Compaction Prompts Customization

You can customize how the summarization is performed by providing a CompactionPrompts object in the setup.

final var customPrompts = CompactionPrompts.builder()
        .summarizationSystemPrompt("You are a expert at distilling chat history...")
        .summarizationUserPrompt("Please summarize these messages: ${sessionMessages}")
        .promptSchema(myJsonSchema) // (1)!
        .build();
  1. You can provide a custom JSON schema to change the structure of the generated summary.

Default Summary Schema

By default, the compactor generates a structured output based on the following JSON schema:

{
  "type": "object",
  "properties": {
    "title": { "type": "string" }, // (1)!
    "keywords": { // (2)!
      "type": "array",
      "items": { "type": "string" }
    },
    "summary": { "type": "string" }, // (3)!
    "key_points": { // (4)!
      "type": "array",
      "items": { "type": "string" }
    },
    "key_facts": { // (5)!
      "type": "array",
      "items": { "type": "string" }
    },
    "sentiment": { // (6)!
      "type": "string",
      "enum": ["positive", "neutral", "negative"]
    },
    "confidence": { "type": "number" } // (7)!
  },
  "required": ["title", "keywords", "summary", "key_points", "key_facts", "sentiment", "confidence"]
}
  1. Title: A human-readable heading capturing the essence of the conversation.
  2. Keywords: Relevant topics (1-3 tags).
  3. Summary: Concise narrative capturing context and outcomes.
  4. Key Points: Distilled takeaways ordered by importance.
  5. Key Facts: Objective, verifiable facts extracted from the source.
  6. Sentiment: Overall tone of the content.
  7. Confidence: Model-assessed confidence in the summary (0-10).

Behaviour

Conversation History

When an agent execution starts, the extension fetches historical messages from the SessionStore. It uses MessageSelector implementations (like UnpairedToolCallsRemover) to ensure the retrieved history is clean and coherent for the LLM.

Facts Injection

The latest summary is injected into the system prompt as a fact:

<knowledge>
    <facts>
        <description>Information about session session-123</description>
        <fact>
            <name>A summary of the conversation in this session</name>
            <content>The user asked about book summaries and the agent provided details for War and Peace.</content>
        </fact>
    </facts>
</knowledge>

Notes

  • Summarization happens asynchronously after the main agent execution is completed to avoid increasing latency for the user.
  • The extension automatically handles "compaction" when the model returns a LENGTH_EXCEEDED error, ensuring the next run has a summarized context.

Warnings

  • Concurrent Access: While storage implementations like ESSessionStore are thread-safe, concurrent updates to the same session summary might lead to race conditions where one summary overwrites another.
  • Storage Growth: Without a cleanup policy, session and message indices can grow significantly.
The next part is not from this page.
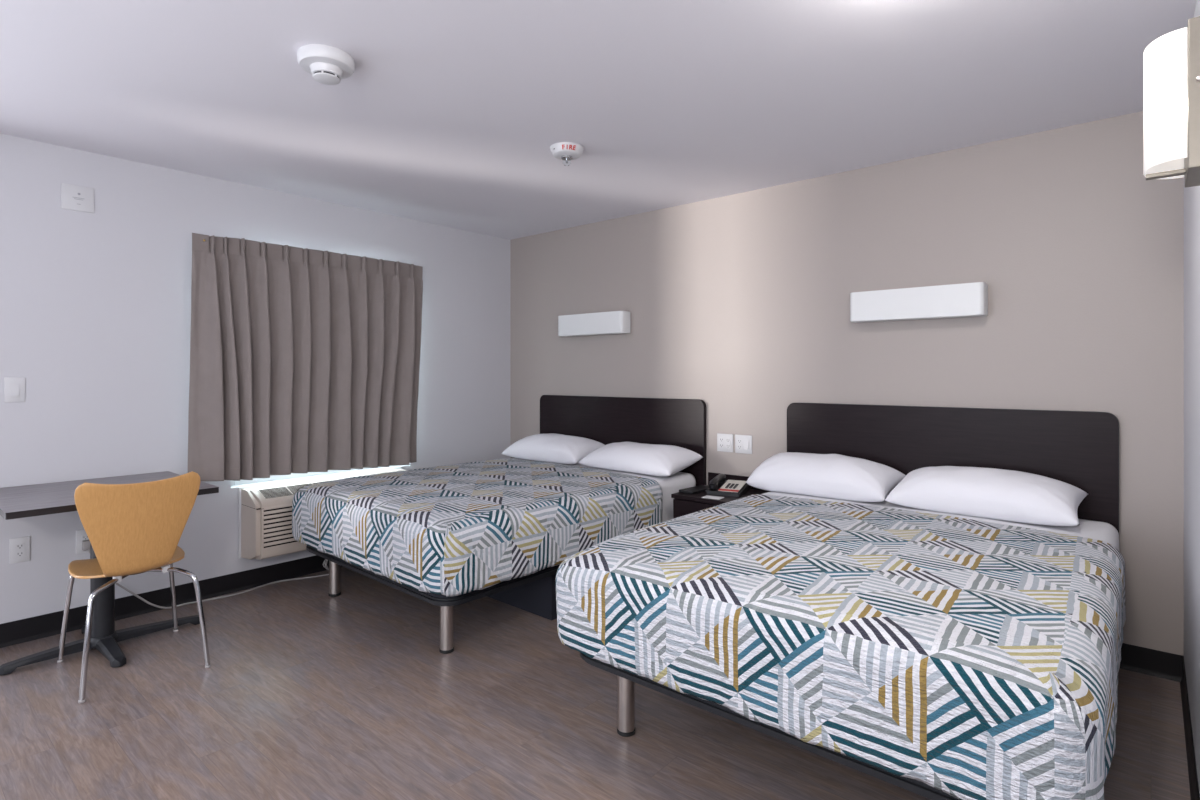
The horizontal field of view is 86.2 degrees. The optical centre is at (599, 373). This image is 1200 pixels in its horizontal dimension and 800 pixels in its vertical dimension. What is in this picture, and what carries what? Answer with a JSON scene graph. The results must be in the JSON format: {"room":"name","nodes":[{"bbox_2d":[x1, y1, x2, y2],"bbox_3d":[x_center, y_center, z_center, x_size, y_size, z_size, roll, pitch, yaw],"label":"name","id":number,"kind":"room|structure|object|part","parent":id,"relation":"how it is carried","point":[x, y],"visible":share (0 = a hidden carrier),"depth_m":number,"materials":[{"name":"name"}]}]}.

Ensure you have a data retention strategy in place.

Caution: Footguns

Manual Message Management

Avoid passing oldMessages in AgentInput while using the AgentSessionExtension. The extension automatically retrieves history from the store. Providing oldMessages manually can result in duplicate messages or incorrect message ordering in the model prompt, as oldMessages are injected before the system prompt and extension-managed history.

Changing Model Context Windows

If you change the model used by an agent to one with a significantly smaller context window, existing sessions might fail with LENGTH_EXCEEDED before the automatic summarization can catch up. Monitor your token usage closely when switching models.